━━━ Record excerpts ━━━
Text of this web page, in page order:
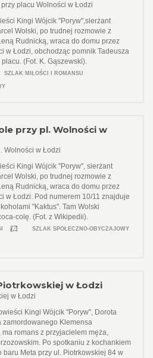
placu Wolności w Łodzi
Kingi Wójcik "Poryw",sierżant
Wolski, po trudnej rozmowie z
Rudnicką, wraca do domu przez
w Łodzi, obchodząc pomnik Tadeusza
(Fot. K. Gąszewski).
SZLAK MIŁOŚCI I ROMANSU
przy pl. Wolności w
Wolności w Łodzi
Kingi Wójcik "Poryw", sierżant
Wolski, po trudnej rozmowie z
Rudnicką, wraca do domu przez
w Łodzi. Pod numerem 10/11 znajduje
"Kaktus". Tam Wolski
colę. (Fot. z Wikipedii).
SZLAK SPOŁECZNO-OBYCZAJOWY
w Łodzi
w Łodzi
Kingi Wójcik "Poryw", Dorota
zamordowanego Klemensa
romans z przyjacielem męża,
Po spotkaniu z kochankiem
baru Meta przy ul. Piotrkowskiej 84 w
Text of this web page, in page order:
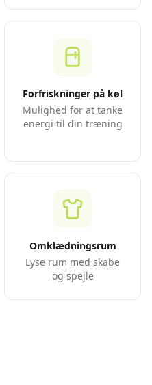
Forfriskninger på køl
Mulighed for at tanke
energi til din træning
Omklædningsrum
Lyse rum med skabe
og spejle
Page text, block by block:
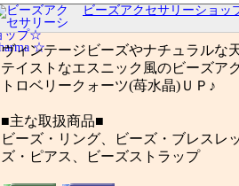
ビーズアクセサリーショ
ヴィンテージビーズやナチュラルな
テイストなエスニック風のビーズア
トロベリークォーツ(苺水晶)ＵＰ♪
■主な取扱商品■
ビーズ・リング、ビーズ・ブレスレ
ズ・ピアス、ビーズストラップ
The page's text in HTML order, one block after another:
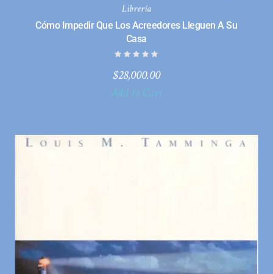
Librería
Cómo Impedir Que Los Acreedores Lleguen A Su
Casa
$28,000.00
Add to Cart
━━━
━━━ Record excerpts ━━━
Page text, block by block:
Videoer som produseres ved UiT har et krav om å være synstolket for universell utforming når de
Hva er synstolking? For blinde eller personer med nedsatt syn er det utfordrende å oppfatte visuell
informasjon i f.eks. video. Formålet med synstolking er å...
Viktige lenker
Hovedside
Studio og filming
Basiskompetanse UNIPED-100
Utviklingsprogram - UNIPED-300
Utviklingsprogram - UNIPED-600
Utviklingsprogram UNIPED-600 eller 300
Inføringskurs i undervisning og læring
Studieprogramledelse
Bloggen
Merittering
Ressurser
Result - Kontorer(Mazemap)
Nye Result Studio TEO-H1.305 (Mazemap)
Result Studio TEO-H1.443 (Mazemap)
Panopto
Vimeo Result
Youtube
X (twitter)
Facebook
━━━
━━━ Record excerpts ━━━
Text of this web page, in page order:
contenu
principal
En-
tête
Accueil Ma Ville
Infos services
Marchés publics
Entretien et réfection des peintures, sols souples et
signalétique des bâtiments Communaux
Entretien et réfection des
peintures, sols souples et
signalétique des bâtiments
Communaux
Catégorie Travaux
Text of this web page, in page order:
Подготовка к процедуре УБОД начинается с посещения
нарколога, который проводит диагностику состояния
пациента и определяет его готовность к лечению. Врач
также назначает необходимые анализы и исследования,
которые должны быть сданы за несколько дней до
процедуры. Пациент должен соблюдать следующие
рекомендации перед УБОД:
━━━
> [Exercise] Scan the data above, find each line with "Result", and copy it.

> [Written solution]
Result - Kontorer(Mazemap)
Nye Result Studio TEO-H1.305 (Mazemap)
Result Studio TEO-H1.443 (Mazemap)
Vimeo Result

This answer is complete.